*** Extracted information ***

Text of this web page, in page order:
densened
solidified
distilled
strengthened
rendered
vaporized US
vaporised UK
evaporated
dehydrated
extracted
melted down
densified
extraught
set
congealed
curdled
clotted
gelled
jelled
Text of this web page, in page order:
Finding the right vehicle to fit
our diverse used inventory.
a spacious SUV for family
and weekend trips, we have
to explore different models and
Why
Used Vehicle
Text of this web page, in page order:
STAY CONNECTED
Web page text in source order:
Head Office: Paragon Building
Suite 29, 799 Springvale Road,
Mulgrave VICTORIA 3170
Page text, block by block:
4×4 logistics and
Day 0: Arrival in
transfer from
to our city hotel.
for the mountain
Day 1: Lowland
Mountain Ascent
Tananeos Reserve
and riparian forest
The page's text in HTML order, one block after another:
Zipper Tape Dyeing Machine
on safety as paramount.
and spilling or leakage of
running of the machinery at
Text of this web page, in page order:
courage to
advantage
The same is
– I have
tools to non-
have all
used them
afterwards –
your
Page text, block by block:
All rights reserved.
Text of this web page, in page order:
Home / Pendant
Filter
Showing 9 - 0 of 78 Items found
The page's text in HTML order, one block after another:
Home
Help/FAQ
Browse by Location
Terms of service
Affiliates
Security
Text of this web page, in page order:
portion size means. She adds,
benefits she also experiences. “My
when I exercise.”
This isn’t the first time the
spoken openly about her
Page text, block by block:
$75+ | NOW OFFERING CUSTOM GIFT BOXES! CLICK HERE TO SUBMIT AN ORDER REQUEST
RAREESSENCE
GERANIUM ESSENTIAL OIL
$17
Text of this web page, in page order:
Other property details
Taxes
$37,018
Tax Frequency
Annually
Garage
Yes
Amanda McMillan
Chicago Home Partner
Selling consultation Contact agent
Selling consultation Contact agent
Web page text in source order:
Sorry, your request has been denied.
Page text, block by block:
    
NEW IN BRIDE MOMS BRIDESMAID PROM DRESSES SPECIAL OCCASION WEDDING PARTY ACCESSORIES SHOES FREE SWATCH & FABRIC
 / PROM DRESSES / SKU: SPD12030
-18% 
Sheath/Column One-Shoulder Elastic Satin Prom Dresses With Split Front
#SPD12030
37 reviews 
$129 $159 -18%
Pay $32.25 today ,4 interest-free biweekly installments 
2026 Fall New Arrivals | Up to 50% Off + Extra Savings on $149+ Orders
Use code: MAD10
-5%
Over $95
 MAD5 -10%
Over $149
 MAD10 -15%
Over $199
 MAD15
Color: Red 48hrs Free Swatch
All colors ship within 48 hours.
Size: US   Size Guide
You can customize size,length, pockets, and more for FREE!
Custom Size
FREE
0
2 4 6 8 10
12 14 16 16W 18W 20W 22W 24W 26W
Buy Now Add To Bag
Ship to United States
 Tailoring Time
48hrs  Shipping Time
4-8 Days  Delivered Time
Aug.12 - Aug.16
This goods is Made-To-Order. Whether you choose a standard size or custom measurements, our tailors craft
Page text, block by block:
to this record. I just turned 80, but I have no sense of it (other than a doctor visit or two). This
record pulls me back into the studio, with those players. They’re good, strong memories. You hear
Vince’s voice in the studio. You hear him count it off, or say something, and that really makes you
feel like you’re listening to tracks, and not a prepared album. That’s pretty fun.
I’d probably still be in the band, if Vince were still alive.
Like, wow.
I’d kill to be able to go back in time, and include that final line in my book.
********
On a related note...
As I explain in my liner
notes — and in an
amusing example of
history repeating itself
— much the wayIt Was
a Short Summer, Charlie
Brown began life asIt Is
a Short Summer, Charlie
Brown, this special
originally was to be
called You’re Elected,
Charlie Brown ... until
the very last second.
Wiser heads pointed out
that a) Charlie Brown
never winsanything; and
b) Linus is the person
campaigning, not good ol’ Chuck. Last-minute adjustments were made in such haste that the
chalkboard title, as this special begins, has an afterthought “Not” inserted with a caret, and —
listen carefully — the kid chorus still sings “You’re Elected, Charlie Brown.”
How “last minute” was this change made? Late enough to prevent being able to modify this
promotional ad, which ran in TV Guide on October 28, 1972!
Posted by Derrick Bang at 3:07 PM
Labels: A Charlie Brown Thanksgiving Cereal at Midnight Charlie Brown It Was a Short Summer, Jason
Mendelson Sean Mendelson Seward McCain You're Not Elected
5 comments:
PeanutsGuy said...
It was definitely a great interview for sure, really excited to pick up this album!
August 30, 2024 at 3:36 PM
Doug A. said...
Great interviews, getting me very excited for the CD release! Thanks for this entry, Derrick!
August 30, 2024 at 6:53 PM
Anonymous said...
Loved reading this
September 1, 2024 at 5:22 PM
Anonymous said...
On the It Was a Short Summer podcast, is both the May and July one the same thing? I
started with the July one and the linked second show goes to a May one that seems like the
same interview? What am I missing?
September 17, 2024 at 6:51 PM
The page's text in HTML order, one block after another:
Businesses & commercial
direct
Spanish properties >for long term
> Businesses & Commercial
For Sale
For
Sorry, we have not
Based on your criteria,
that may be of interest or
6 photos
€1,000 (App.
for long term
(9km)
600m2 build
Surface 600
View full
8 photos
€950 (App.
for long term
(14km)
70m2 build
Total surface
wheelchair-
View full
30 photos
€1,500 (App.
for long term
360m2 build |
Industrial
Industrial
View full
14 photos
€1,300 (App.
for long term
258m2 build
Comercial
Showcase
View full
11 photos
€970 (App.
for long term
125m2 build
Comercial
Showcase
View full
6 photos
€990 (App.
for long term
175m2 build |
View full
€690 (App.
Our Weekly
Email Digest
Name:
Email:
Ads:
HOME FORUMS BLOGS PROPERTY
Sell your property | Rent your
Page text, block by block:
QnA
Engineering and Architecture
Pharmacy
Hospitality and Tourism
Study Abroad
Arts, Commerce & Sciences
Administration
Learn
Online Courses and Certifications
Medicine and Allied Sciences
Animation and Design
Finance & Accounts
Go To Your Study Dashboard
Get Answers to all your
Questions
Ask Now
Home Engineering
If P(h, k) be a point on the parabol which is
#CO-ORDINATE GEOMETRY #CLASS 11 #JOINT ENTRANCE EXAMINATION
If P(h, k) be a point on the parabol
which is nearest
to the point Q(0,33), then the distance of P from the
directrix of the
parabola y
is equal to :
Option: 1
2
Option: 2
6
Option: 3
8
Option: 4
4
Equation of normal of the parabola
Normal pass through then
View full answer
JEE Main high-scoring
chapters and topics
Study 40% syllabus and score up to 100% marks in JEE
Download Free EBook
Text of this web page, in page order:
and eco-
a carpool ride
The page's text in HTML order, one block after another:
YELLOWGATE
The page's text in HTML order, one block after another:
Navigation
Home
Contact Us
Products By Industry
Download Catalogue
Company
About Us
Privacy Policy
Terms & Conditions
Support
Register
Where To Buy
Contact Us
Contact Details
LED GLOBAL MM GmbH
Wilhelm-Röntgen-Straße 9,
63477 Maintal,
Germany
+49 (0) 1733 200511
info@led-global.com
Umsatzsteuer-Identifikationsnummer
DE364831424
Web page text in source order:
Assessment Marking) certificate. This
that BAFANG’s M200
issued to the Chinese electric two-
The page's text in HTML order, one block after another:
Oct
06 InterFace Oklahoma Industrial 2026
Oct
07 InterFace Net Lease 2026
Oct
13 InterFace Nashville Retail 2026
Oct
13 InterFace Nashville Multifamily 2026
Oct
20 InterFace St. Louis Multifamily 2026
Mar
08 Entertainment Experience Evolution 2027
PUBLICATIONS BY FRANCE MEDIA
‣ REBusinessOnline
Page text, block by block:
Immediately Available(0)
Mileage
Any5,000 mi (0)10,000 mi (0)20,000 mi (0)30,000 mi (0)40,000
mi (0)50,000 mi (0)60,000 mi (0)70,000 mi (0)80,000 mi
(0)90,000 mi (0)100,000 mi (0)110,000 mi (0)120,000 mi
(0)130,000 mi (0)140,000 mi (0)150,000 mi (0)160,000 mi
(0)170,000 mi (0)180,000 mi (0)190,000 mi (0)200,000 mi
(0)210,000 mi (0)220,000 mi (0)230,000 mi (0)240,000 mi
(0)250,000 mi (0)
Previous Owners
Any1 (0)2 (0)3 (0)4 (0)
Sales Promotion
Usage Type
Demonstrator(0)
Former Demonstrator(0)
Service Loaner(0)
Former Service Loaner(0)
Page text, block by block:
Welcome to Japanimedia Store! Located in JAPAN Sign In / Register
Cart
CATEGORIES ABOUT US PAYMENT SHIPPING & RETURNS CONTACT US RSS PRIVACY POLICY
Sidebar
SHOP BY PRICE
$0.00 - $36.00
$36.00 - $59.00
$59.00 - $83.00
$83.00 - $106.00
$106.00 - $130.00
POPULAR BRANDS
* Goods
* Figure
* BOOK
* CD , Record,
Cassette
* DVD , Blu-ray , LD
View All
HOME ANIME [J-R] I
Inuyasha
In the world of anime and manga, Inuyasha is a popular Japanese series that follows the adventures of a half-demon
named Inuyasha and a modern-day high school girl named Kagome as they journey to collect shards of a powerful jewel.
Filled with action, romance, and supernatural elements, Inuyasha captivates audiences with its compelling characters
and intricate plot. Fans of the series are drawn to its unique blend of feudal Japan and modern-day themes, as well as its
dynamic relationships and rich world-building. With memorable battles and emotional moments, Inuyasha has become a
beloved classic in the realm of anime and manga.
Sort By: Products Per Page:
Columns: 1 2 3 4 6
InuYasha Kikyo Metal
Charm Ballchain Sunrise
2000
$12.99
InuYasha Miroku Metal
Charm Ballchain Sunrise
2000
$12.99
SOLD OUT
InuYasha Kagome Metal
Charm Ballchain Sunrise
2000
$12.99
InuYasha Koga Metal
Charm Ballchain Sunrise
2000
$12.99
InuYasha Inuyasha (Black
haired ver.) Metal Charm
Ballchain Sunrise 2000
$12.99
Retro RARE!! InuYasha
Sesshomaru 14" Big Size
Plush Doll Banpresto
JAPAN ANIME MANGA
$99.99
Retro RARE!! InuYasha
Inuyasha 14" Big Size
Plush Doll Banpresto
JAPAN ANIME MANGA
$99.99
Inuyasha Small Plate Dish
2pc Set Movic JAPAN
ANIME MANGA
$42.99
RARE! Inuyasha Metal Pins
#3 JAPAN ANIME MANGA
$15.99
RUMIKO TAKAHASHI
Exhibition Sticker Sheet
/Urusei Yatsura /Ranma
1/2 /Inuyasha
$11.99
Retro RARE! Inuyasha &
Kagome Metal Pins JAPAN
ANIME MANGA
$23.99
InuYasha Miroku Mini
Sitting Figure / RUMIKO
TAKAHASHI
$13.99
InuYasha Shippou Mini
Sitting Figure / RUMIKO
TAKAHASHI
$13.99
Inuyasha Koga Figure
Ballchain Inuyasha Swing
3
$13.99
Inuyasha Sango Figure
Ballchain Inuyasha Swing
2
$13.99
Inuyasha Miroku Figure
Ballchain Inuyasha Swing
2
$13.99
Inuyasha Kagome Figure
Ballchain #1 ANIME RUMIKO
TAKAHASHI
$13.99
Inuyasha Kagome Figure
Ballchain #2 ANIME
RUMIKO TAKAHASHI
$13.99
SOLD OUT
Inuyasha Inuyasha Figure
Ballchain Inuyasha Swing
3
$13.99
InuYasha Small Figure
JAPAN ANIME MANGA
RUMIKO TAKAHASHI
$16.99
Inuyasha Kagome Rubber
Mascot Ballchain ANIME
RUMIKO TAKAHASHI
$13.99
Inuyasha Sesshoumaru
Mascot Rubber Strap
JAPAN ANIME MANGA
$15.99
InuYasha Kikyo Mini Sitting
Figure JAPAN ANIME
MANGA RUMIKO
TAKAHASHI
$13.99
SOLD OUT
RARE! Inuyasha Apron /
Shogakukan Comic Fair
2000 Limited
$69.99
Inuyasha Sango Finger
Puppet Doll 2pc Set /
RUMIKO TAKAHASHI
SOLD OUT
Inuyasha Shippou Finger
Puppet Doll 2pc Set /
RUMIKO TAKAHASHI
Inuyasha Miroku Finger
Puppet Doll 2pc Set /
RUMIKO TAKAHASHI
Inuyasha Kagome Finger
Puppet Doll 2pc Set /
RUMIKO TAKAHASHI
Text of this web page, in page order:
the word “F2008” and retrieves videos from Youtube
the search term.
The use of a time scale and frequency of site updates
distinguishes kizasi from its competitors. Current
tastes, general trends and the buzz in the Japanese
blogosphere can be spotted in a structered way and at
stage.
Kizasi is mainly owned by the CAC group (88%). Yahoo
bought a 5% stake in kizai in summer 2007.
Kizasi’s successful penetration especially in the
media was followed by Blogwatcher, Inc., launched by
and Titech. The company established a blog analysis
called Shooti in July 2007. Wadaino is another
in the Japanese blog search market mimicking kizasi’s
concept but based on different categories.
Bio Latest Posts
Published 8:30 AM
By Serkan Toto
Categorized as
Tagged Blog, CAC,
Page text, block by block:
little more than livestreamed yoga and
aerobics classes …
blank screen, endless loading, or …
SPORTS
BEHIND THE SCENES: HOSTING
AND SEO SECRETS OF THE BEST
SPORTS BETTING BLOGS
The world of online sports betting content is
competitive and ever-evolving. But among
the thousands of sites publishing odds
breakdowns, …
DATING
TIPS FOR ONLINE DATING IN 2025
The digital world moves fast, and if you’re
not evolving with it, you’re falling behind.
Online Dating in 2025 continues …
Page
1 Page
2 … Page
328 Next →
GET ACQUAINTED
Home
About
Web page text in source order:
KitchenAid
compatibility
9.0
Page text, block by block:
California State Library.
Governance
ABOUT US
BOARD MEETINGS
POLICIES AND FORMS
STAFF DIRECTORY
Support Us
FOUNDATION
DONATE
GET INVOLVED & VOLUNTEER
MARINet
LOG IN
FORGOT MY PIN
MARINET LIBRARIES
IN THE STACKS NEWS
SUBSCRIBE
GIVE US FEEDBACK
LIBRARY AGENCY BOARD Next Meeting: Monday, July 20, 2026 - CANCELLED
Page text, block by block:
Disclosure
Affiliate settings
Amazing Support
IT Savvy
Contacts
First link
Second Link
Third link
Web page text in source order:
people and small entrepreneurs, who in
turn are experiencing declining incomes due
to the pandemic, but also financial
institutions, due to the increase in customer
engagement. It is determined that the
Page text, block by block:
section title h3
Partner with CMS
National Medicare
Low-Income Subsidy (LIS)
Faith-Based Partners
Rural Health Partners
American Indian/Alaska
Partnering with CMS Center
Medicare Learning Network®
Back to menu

*** End of Extracted information ***

* [Your instructions]: Scan the material above and determine how many lines include the word "Multifamily"; report only the number.

* [Answer to the problem]: 2